▶ **Problem details**
Each record below gets repeated exactly, and pictures stay out of the copy.

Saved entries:
####################
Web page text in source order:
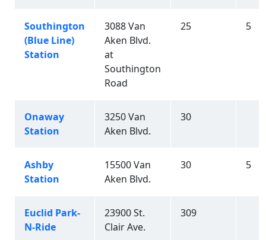
Southington
(Blue Line)
Station
3088 Van
Aken Blvd.
at
Southington
Road
25 5
Onaway
Station
3250 Van
Aken Blvd.
30
Ashby
Station
15500 Van
Aken Blvd.
30 5
Euclid Park-
N-Ride
23900 St.
Clair Ave.
309
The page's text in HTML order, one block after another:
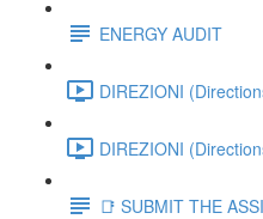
####################
▶ **Task response**
Web page text in source order:
Southington
(Blue Line)
Station
3088 Van
Aken Blvd.
at
Southington
Road
25 5
Onaway
Station
3250 Van
Aken Blvd.
30
Ashby
Station
15500 Van
Aken Blvd.
30 5
Euclid Park-
N-Ride
23900 St.
Clair Ave.
309
The page's text in HTML order, one block after another:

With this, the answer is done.